The Exime prostatic stent, a silicone-based device designed for temporary urinary retention management, offers an alternative to indwelling urethral catheters (IUCs), allowing spontaneous voiding. This study aimed to compare the efficacy and safety of the Exime device with IUCs in patients with urinary retention due to benign prostatic obstruction (BPO).

METHODS

This retrospective study included 43 patients from 2020 to 2024 with failed trial without catheter (TWOC) following acute urinary retention (AUR) secondary to BPO, prostate volume ≤ 120 mL, and intravesical prostatic protrusion < 5 mm. The stent was inserted under local anesthesia as an outpatient procedure.

PRIMARY ENDPOINT

effectiveness in restoring urinary flow. Secondary endpoints: complications, patient preferences, and comparisons with IUCs.

RESULTS

Median patient age was 86 years (IQR 78-90); median prostate volume was 45 mL (IQR 40-61). The stent was successfully inserted in 42 patients (98%), with all achieving spontaneous voiding. Median post-void residual volume was 45 mL (IQR 38-73), and 70% retained the stent for ≥ 4 weeks. Complications included obstruction (14%), infection (9%), and migration (7%).

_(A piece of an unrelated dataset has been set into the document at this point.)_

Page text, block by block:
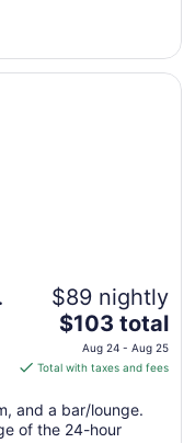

Compared to IUCs, the Exime stent reduced symptomatic urinary tract infections (9% vs. 40%, p = 0.03), bladder spasms (16% vs. 84%, p < 0.001), and urinary leakage (0% vs. 30%, p < 0.001). Patients reported lower pain (VAS 2 vs. 8, p < 0.001) and higher satisfaction (VAS 8 vs. 1, p < 0.001).

CONCLUSION

The Exime stent effectively managed urinary retention with fewer complications and higher patient satisfaction compared to IUCs.